Problem details:
Copy all records exactly, excluding images.

Start of Study material

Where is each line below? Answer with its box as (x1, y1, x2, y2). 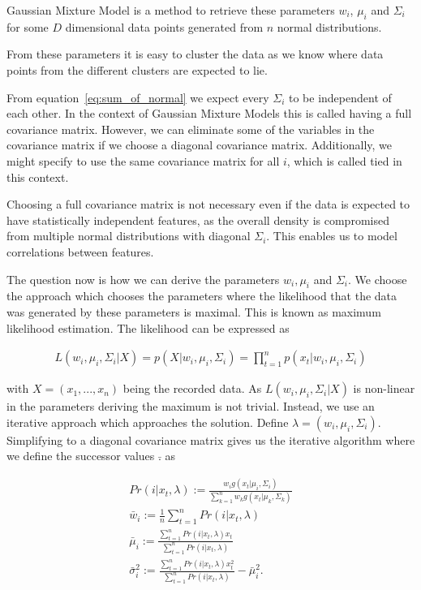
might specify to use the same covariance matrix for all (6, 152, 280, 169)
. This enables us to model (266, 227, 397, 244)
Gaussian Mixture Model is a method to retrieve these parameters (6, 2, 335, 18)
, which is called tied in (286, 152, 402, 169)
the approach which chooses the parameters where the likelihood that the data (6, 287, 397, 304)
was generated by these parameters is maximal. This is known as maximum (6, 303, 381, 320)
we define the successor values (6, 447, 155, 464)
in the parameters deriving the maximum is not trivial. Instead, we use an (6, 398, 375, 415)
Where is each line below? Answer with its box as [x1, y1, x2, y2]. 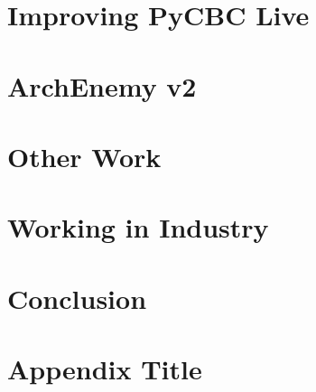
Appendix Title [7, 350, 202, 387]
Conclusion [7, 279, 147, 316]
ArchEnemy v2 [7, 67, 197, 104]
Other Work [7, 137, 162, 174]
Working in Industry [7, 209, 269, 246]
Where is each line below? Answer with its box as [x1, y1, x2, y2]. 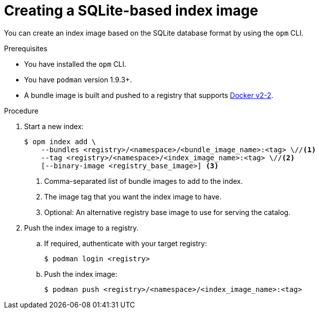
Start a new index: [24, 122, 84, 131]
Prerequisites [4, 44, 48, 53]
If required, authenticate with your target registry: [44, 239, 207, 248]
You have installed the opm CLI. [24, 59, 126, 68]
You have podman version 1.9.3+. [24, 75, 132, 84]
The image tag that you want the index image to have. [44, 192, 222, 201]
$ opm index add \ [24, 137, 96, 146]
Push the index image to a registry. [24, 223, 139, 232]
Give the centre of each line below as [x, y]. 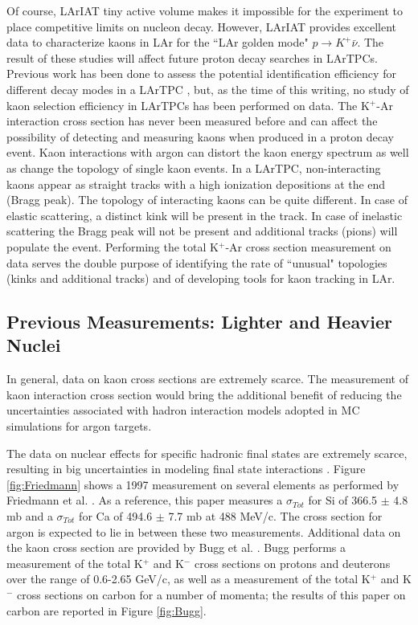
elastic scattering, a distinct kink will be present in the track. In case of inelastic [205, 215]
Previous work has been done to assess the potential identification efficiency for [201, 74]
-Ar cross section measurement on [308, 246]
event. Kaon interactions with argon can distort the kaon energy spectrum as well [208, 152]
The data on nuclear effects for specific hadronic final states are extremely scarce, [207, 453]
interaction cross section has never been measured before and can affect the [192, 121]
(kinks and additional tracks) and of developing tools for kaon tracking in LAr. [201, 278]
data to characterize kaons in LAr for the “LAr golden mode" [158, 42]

End of Study material

Your response:
Where is each line below? Answer with its box as (x1, y1, x2, y2). 
might specify to use the same covariance matrix for all (6, 152, 280, 169)
. This enables us to model (266, 227, 397, 244)
Gaussian Mixture Model is a method to retrieve these parameters (6, 2, 335, 18)
, which is called tied in (286, 152, 402, 169)
the approach which chooses the parameters where the likelihood that the data (6, 287, 397, 304)
was generated by these parameters is maximal. This is known as maximum (6, 303, 381, 320)
we define the successor values (6, 447, 155, 464)
in the parameters deriving the maximum is not trivial. Instead, we use an (6, 398, 375, 415)
Where is each line below? Answer with its box as [x1, y1, x2, y2]. 
Appendix Title [7, 350, 202, 387]
Conclusion [7, 279, 147, 316]
ArchEnemy v2 [7, 67, 197, 104]
Other Work [7, 137, 162, 174]
Working in Industry [7, 209, 269, 246]
Where is each line below? Answer with its box as [x1, y1, x2, y2]. 
Start a new index: [24, 122, 84, 131]
Prerequisites [4, 44, 48, 53]
If required, authenticate with your target registry: [44, 239, 207, 248]
You have installed the opm CLI. [24, 59, 126, 68]
You have podman version 1.9.3+. [24, 75, 132, 84]
The image tag that you want the index image to have. [44, 192, 222, 201]
$ opm index add \ [24, 137, 96, 146]
Push the index image to a registry. [24, 223, 139, 232]
Give the centre of each line below as [x, y]. 
elastic scattering, a distinct kink will be present in the track. In case of inelastic [205, 215]
Previous work has been done to assess the potential identification efficiency for [201, 74]
-Ar cross section measurement on [308, 246]
event. Kaon interactions with argon can distort the kaon energy spectrum as well [208, 152]
The data on nuclear effects for specific hadronic final states are extremely scarce, [207, 453]
interaction cross section has never been measured before and can affect the [192, 121]
(kinks and additional tracks) and of developing tools for kaon tracking in LAr. [201, 278]
data to characterize kaons in LAr for the “LAr golden mode" [158, 42]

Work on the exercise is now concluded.